• Records for processing:
►
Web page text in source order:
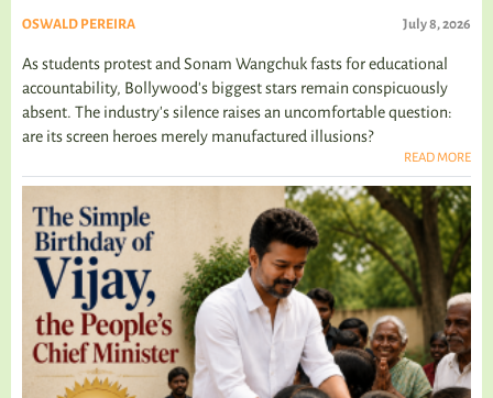
OSWALD PEREIRA July 8, 2026
As students protest and Sonam Wangchuk fasts for educational
accountability, Bollywood's biggest stars remain conspicuously
absent. The industry's silence raises an uncomfortable question:
are its screen heroes merely manufactured illusions?
READ MORE
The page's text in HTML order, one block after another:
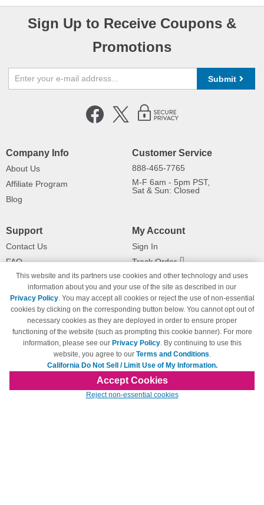
Sign Up to Receive Coupons &
Promotions
Submit
Company Info
About Us
Affiliate Program
Blog
Customer Service
888-465-7765
M-F 6am - 5pm PST,
Sat & Sun: Closed
Support
Contact Us
FAQ
Shipping Information
Payment Methods
Privacy Policy
California Do Not Sell / Limit Use
of My Information
Terms & Conditions
My Account
Sign In
Track Order
Returns
© Copyright 1998-2026 | Brand names and logos are trademarks of their respective
owners and are not affiliated with 123inkjets.com
This website and its partners use cookies and other technology and uses
information about you and your use of the site as described in our
Privacy Policy. You may accept all cookies or reject the use of non-essential
cookies by clicking on the corresponding button below. You cannot opt out of
necessary cookies as they are deployed in order to ensure proper
functioning of the website (such as prompting this cookie banner). For more
information, please see our Privacy Policy. By continuing to use this
website, you agree to our Terms and Conditions.
California Do Not Sell / Limit Use of My Information.
Accept Cookies
Reject non-essential cookies
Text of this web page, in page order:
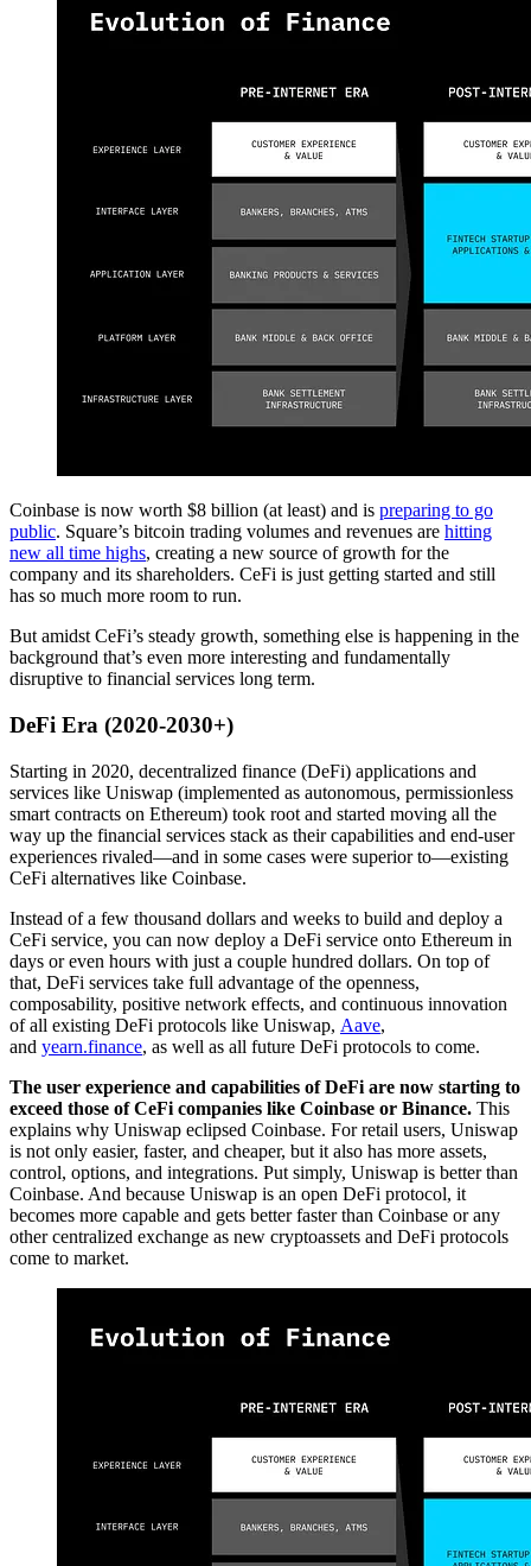
Coinbase is now worth $8 billion (at least) and is preparing to go
public. Square’s bitcoin trading volumes and revenues are hitting
new all time highs, creating a new source of growth for the
company and its shareholders. CeFi is just getting started and still
has so much more room to run.
But amidst CeFi’s steady growth, something else is happening in the
background that’s even more interesting and fundamentally
disruptive to financial services long term.
DeFi Era (2020-2030+)
Starting in 2020, decentralized finance (DeFi) applications and
services like Uniswap (implemented as autonomous, permissionless
smart contracts on Ethereum) took root and started moving all the
way up the financial services stack as their capabilities and end-user
experiences rivaled—and in some cases were superior to—existing
CeFi alternatives like Coinbase.
Instead of a few thousand dollars and weeks to build and deploy a
CeFi service, you can now deploy a DeFi service onto Ethereum in
days or even hours with just a couple hundred dollars. On top of
that, DeFi services take full advantage of the openness,
composability, positive network effects, and continuous innovation
of all existing DeFi protocols like Uniswap, Aave,
and yearn.finance, as well as all future DeFi protocols to come.
The user experience and capabilities of DeFi are now starting to
exceed those of CeFi companies like Coinbase or Binance. This
explains why Uniswap eclipsed Coinbase. For retail users, Uniswap
is not only easier, faster, and cheaper, but it also has more assets,
control, options, and integrations. Put simply, Uniswap is better than
Coinbase. And because Uniswap is an open DeFi protocol, it
becomes more capable and gets better faster than Coinbase or any
other centralized exchange as new cryptoassets and DeFi protocols
come to market.
◄
• Goal of the exercise:
Copy out every line from the one containing "smart contracts on" to the end of the material, both ends included.

• Output for this task:
smart contracts on Ethereum) took root and started moving all the
way up the financial services stack as their capabilities and end-user
experiences rivaled—and in some cases were superior to—existing
CeFi alternatives like Coinbase.
Instead of a few thousand dollars and weeks to build and deploy a
CeFi service, you can now deploy a DeFi service onto Ethereum in
days or even hours with just a couple hundred dollars. On top of
that, DeFi services take full advantage of the openness,
composability, positive network effects, and continuous innovation
of all existing DeFi protocols like Uniswap, Aave,
and yearn.finance, as well as all future DeFi protocols to come.
The user experience and capabilities of DeFi are now starting to
exceed those of CeFi companies like Coinbase or Binance. This
explains why Uniswap eclipsed Coinbase. For retail users, Uniswap
is not only easier, faster, and cheaper, but it also has more assets,
control, options, and integrations. Put simply, Uniswap is better than
Coinbase. And because Uniswap is an open DeFi protocol, it
becomes more capable and gets better faster than Coinbase or any
other centralized exchange as new cryptoassets and DeFi protocols
come to market.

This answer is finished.